Коридорный удалился с чаевыми, а мисс Уокер заперлась в ванной. Спенсер подошел к окну, распахнул его настежь и ступил на низенький огражденный карниз, что назывался балконом. Их номер, специально заказанный Бишопом из Парижа, выходил во внутренний дворик — чтобы обеспечить ожидаемым ворам привлекательную возможность выбора этой дороги, а не через переднюю дверь.
Сверлящий звук, похожий на скрежет бормашины, вернул Спенсера в комнату как раз вовремя, чтобы увидеть, как крошечное стальное жало выталкивает тонкую струйку опилок из двери в перегородке.
Замерев, Спенсер смотрел, как вылетел кусочек дерева и маленький стеклянный диск, меньше пуговицы от рубашки, заполнил отверстие.
— Будьте любезны, мистер Спенсер, — произнес голос с сильным акцентом, — пройдите к входной двери вашего номера и вернитесь потом к окну. — Это был Ла Роз.
Спенсер сделал, как было сказано, и повернулся лицом к смежной двери.
— Превосходно, — произнес Ла Роз, открывая дверь. Он вошел в комнату Спенсера и принялся приклеивать квадратик коричневой бумаги на стеклянный глазок, потом удовлетворенно полюбовался на свою работу. Отверстие и стеклышко, даже при хорошем свете, были незаметны.
— К чему все это? — спросил Спенсер.
— Широкоугольная линза. Приближаю глаз к объективу на той стороне двери и могу видеть каждое движение в вашей комнате. — Он подмигнул. — Было бы неприлично с моей стороны не предупредить об этом вас и леди.
Замок в ванной щелкнул, и мисс Уокер вернулась в комнату и резко остановилась, увидев Ла Роза.
— Что–то не так? — встревоженно спросила она.
— Абсолютно ничего, — ответил Спенсер. — Месье Ла Роз просто хотел предупредить нас, что врезал в дверь глазок.
— Отлично, — сказала мисс Уокер. — Пойдемте пообедаем. Я проголодалась. — Она подошла к кровати, взяла свой жакет, набросила его на плечи и двинулась к двери.
— А как насчет чемоданов? — поинтересовался Спенсер.
— Это дело Жоржа. Нам надо дать себя увидеть. — Она вернулась и взяла Спенсера под руку. — Вы ведь считаетесь разрушителем моей добродетели, не так ли?
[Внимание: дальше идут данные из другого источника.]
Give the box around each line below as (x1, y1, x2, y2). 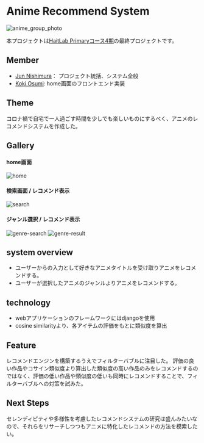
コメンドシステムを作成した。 (6, 122, 81, 129)
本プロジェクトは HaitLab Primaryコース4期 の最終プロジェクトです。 (6, 37, 178, 44)
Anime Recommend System (6, 4, 150, 18)
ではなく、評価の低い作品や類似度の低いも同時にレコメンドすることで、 (6, 372, 188, 380)
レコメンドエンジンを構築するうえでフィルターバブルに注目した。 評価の (6, 357, 189, 364)
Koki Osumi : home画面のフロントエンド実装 (15, 79, 125, 87)
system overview (6, 247, 73, 258)
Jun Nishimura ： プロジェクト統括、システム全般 (15, 72, 139, 79)
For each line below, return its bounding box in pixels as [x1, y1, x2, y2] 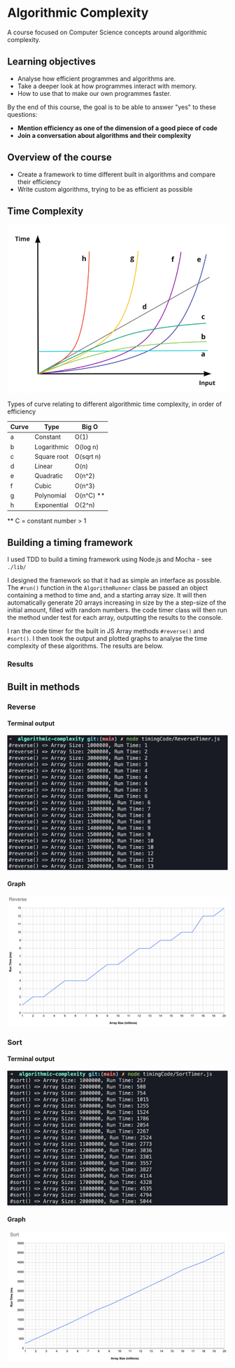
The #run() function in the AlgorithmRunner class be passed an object [7, 584, 208, 592]
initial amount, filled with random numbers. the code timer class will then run [7, 606, 227, 614]
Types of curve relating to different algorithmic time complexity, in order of [7, 400, 222, 408]
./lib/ [7, 564, 27, 571]
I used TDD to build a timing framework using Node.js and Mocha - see [7, 555, 212, 564]
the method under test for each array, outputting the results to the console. [7, 614, 223, 622]
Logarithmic [34, 442, 69, 451]
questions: [7, 110, 38, 118]
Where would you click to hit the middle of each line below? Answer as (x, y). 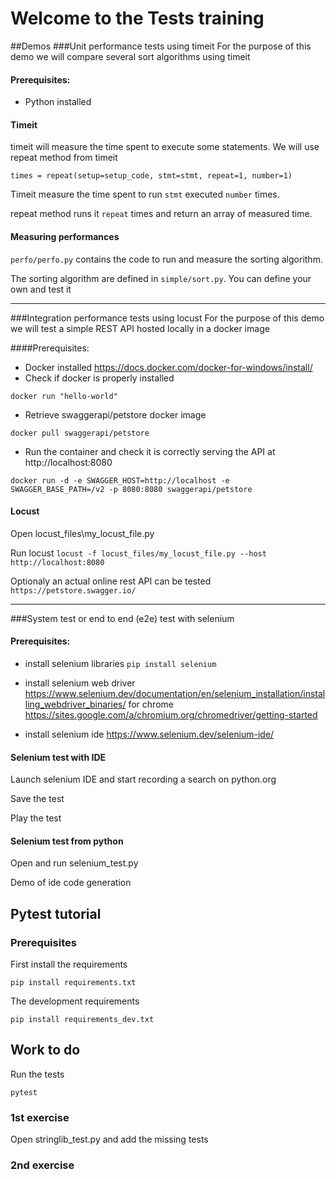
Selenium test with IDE (58, 757)
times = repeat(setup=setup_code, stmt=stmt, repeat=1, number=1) (151, 176)
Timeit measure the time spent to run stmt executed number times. (145, 194)
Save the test (37, 799)
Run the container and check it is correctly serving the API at (150, 451)
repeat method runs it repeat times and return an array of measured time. (161, 214)
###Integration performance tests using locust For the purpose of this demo (167, 318)
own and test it (41, 289)
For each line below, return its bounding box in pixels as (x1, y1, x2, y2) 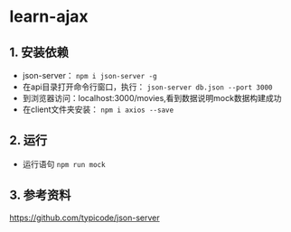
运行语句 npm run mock (22, 158, 106, 169)
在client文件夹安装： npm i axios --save (22, 104, 174, 115)
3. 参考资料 (9, 188, 71, 203)
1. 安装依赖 (9, 44, 70, 60)
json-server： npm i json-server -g (22, 70, 157, 80)
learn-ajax (9, 6, 89, 27)
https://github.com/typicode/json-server (9, 212, 160, 223)
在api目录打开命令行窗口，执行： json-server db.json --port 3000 (22, 81, 273, 92)
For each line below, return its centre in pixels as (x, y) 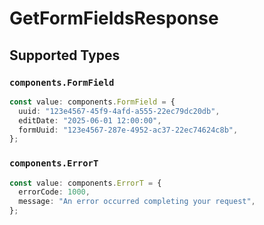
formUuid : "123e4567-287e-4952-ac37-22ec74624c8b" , (128, 130)
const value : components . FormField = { (92, 102)
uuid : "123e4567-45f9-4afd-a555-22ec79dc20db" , (119, 111)
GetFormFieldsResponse (114, 18)
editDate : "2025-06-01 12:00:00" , (90, 120)
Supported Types (65, 55)
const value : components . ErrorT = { (85, 183)
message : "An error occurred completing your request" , (137, 202)
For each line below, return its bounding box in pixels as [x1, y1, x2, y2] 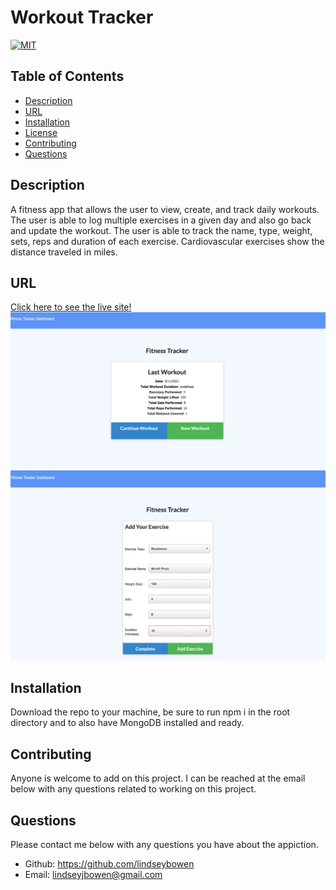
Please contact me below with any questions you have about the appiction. [10, 839, 319, 851]
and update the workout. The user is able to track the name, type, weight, [10, 224, 313, 236]
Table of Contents [10, 68, 125, 85]
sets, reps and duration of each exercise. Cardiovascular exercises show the [10, 235, 325, 247]
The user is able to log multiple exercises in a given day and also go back [10, 214, 312, 226]
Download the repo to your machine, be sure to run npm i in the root [10, 706, 291, 718]
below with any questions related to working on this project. [10, 783, 257, 795]
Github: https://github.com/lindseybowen [24, 858, 195, 870]
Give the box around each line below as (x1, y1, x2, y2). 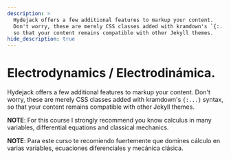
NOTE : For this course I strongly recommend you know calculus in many (7, 116, 212, 125)
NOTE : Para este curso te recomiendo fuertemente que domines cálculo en (7, 137, 221, 145)
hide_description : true (7, 36, 76, 43)
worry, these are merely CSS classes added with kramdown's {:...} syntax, (7, 96, 223, 104)
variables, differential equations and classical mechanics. (7, 123, 169, 131)
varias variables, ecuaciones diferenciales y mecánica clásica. (7, 144, 184, 152)
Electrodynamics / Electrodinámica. (7, 65, 216, 81)
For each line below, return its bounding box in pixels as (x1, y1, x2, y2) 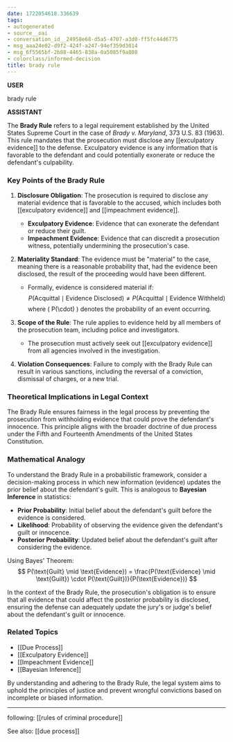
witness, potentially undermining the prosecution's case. (27, 241, 189, 250)
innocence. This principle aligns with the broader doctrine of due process (7, 423, 217, 431)
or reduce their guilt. (27, 226, 87, 235)
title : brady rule (7, 62, 60, 69)
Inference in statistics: (7, 492, 71, 500)
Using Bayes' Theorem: (7, 556, 74, 564)
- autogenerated (7, 23, 54, 30)
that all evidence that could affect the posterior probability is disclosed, (7, 595, 211, 604)
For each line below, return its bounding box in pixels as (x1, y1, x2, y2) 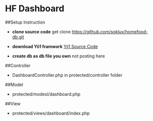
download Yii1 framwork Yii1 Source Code (12, 43, 98, 49)
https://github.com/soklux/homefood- (71, 29, 148, 34)
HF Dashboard (5, 3, 65, 14)
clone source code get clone (12, 29, 71, 34)
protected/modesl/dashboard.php (12, 91, 81, 97)
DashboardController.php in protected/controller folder (12, 72, 123, 78)
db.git (12, 34, 24, 40)
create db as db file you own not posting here (12, 53, 105, 59)
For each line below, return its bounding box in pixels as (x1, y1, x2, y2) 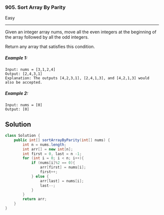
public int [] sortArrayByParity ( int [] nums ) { (14, 137, 110, 143)
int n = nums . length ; (22, 142, 67, 147)
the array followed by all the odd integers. (5, 34, 89, 40)
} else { (31, 174, 49, 179)
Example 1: (5, 55, 28, 61)
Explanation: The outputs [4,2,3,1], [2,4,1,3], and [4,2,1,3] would (5, 76, 150, 81)
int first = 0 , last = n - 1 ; (22, 151, 82, 156)
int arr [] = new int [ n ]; (22, 147, 73, 151)
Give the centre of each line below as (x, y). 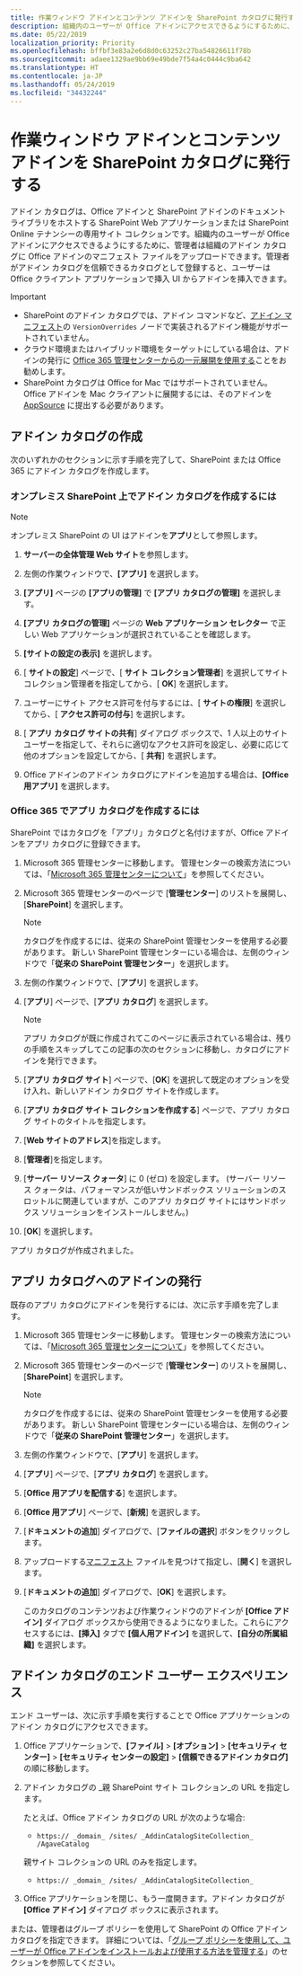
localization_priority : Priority (73, 43)
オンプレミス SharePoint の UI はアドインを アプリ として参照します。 (136, 535)
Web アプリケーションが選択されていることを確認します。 (148, 634)
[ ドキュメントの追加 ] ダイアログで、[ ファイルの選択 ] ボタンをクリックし (156, 1531)
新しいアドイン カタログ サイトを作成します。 (139, 1090)
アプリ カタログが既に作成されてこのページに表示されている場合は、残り (157, 1038)
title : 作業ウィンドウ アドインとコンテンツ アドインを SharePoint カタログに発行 (149, 18)
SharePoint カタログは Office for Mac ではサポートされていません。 (147, 383)
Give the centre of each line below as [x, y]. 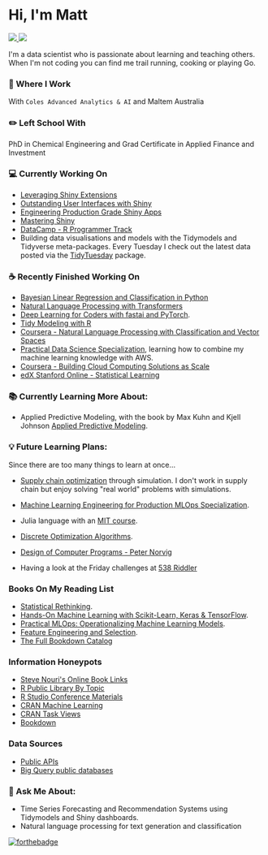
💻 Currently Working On [58, 174]
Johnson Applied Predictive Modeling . [84, 426]
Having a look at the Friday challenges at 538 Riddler [108, 568]
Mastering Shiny [48, 220]
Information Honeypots [55, 662]
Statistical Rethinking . [56, 607]
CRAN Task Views [50, 714]
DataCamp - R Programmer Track [76, 229]
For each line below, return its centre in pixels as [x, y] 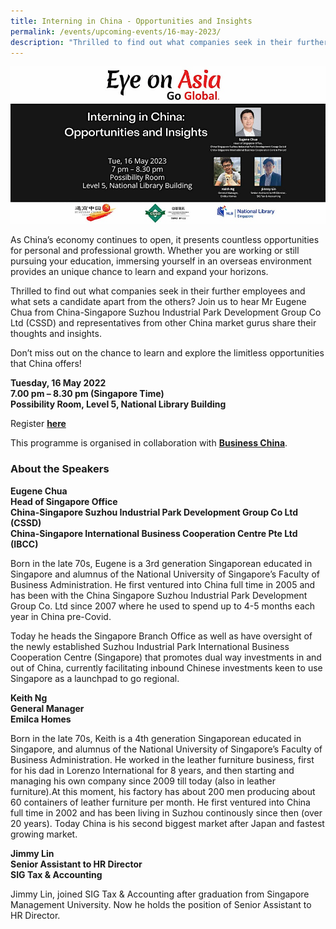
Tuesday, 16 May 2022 [58, 383]
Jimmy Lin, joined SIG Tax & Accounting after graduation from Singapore [160, 894]
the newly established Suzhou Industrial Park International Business [150, 646]
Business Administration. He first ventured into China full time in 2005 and [163, 584]
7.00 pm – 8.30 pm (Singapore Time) [87, 394]
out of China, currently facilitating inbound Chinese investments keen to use [166, 667]
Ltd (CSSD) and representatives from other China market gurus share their [163, 323]
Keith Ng [29, 697]
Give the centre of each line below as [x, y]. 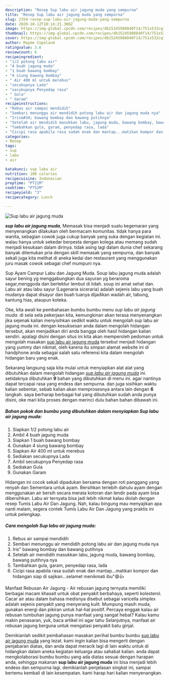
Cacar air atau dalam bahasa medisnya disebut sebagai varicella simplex [80, 599]
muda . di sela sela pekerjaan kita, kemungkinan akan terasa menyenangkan [83, 315]
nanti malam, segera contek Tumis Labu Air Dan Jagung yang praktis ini [80, 509]
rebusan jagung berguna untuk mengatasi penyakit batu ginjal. [70, 626]
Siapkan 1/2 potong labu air [41, 429]
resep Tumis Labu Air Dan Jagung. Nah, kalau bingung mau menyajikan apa [84, 503]
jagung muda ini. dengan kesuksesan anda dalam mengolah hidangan [77, 325]
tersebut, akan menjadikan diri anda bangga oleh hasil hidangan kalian [78, 331]
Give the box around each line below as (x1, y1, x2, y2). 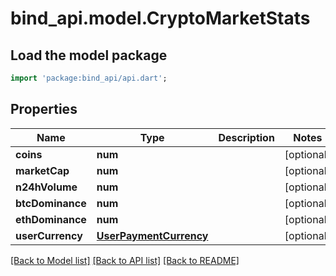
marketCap (15, 163, 70, 177)
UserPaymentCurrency (96, 228, 209, 242)
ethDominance (15, 212, 87, 226)
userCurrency (15, 228, 83, 242)
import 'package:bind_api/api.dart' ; (10, 73, 168, 83)
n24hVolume (15, 180, 78, 194)
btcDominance (15, 196, 87, 210)
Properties (10, 101, 78, 118)
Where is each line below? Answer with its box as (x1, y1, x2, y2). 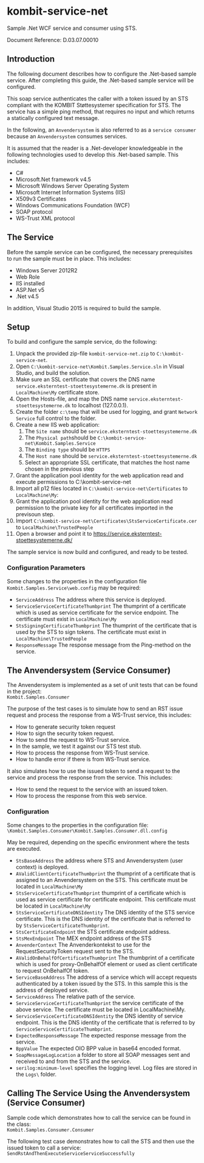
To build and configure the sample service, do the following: (7, 338, 157, 346)
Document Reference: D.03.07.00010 (7, 36, 99, 43)
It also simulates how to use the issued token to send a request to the (7, 767, 180, 775)
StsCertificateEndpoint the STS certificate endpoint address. (15, 928, 171, 935)
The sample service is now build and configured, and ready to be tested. (7, 549, 189, 556)
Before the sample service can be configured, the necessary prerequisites (7, 248, 193, 255)
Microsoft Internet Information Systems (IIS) (15, 188, 126, 196)
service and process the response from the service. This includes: (7, 774, 172, 781)
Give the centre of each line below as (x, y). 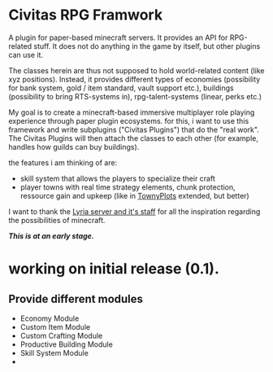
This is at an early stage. (52, 236)
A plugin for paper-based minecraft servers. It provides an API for (118, 37)
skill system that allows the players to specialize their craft (117, 178)
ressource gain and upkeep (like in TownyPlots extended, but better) (134, 195)
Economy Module (50, 318)
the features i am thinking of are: (63, 162)
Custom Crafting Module (61, 335)
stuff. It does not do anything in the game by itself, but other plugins (147, 46)
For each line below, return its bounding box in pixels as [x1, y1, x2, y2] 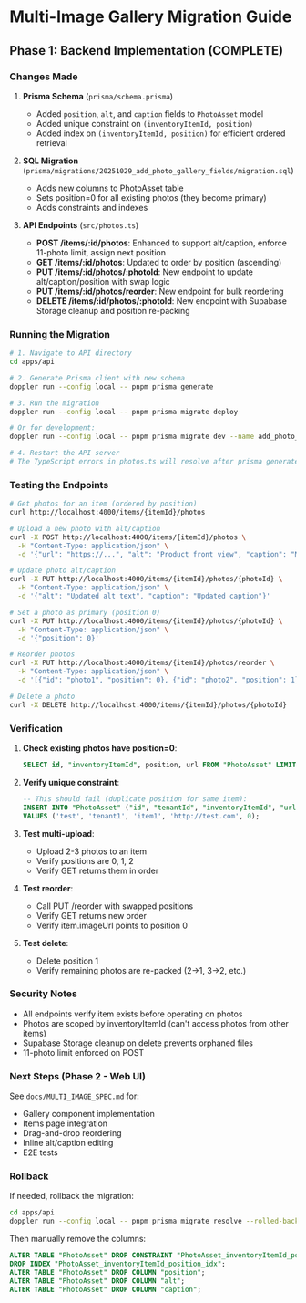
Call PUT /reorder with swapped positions [36, 901, 194, 912]
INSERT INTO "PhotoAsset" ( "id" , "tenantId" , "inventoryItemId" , [22, 803, 276, 812]
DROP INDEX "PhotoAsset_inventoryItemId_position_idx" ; [9, 1259, 226, 1269]
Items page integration [22, 1118, 107, 1129]
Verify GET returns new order [36, 910, 148, 921]
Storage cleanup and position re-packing [36, 305, 190, 316]
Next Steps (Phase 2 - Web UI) [9, 1069, 146, 1082]
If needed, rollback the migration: [9, 1191, 135, 1202]
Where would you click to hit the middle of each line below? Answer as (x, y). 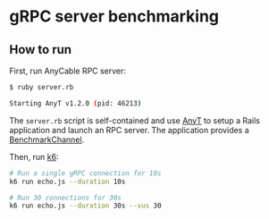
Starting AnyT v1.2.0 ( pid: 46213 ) (76, 103)
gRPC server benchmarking (114, 17)
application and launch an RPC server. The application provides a (130, 130)
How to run (41, 50)
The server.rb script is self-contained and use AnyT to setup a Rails (135, 120)
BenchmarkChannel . (47, 139)
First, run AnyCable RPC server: (68, 71)
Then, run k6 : (34, 156)
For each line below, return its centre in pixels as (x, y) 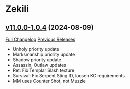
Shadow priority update (37, 60)
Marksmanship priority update (44, 54)
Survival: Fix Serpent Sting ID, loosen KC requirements (69, 76)
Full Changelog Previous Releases (40, 39)
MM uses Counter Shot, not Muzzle (49, 81)
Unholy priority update (36, 49)
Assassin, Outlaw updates (39, 65)
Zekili (17, 9)
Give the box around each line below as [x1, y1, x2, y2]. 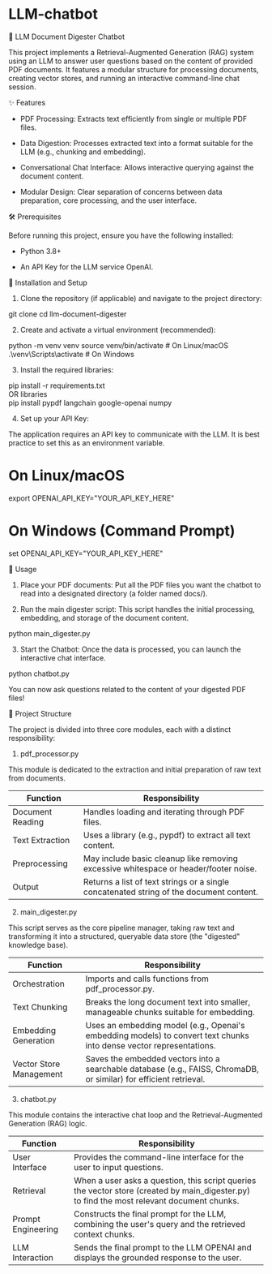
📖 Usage [8, 564, 37, 574]
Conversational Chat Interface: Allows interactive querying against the [19, 162, 254, 172]
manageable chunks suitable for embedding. [85, 1006, 255, 1018]
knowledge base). [8, 940, 69, 949]
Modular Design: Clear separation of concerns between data [19, 187, 223, 196]
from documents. [8, 773, 66, 783]
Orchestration [12, 978, 65, 989]
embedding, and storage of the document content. [19, 613, 189, 622]
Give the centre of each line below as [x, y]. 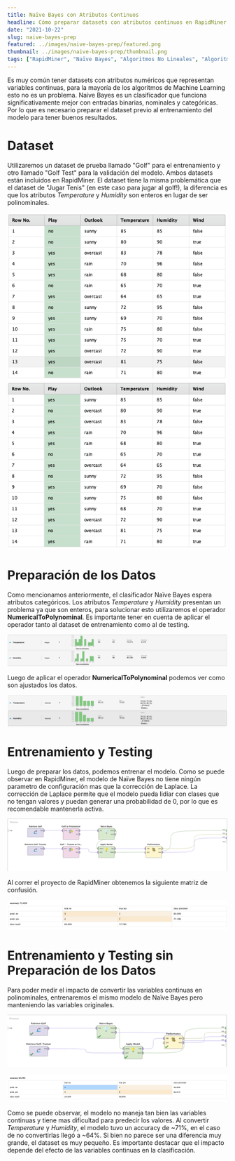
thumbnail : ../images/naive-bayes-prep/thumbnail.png [87, 52]
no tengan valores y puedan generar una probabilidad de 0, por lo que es [113, 801]
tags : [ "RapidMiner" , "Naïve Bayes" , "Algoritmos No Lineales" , [103, 60]
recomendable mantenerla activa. [56, 809]
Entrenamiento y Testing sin [90, 955]
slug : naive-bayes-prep [42, 37]
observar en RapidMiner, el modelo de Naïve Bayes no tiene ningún [104, 778]
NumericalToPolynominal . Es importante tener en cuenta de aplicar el [109, 617]
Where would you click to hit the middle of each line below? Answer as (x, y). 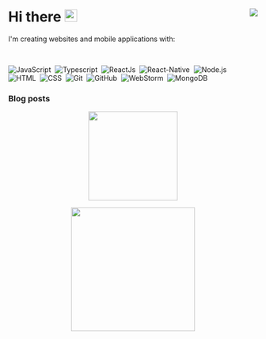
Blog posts (29, 98)
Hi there (35, 17)
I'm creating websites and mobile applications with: (92, 39)
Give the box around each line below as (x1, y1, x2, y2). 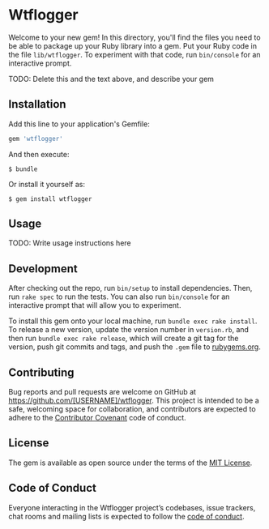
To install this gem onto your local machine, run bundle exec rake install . (8, 316, 258, 326)
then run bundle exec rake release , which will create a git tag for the (8, 334, 239, 343)
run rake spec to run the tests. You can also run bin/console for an (8, 292, 230, 301)
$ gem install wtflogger (8, 194, 92, 203)
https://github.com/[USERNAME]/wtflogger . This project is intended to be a (8, 395, 259, 406)
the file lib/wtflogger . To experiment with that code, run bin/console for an (8, 49, 261, 59)
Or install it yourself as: (8, 179, 85, 189)
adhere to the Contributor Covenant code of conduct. (8, 413, 186, 423)

Так начнем с греха чревоугодия. Дядя Сэм платит.
— Выберите “Флер”, — посоветовал Ла Роз. — Очаровательно, и кухня утонченная. Завидую вам.
— Может, тебе что–нибудь привезти, Жорж? — спросила Шери.
— Больше между нами контактов не должно быть. Я закажу еду внизу, спасибо. — Ла Роз ушел в свою комнату и оттуда отвесил поклон. — Увидимся завтра вечером в Женеве, если только рыбка не клюнет сегодня. — И закрыл смежную дверь.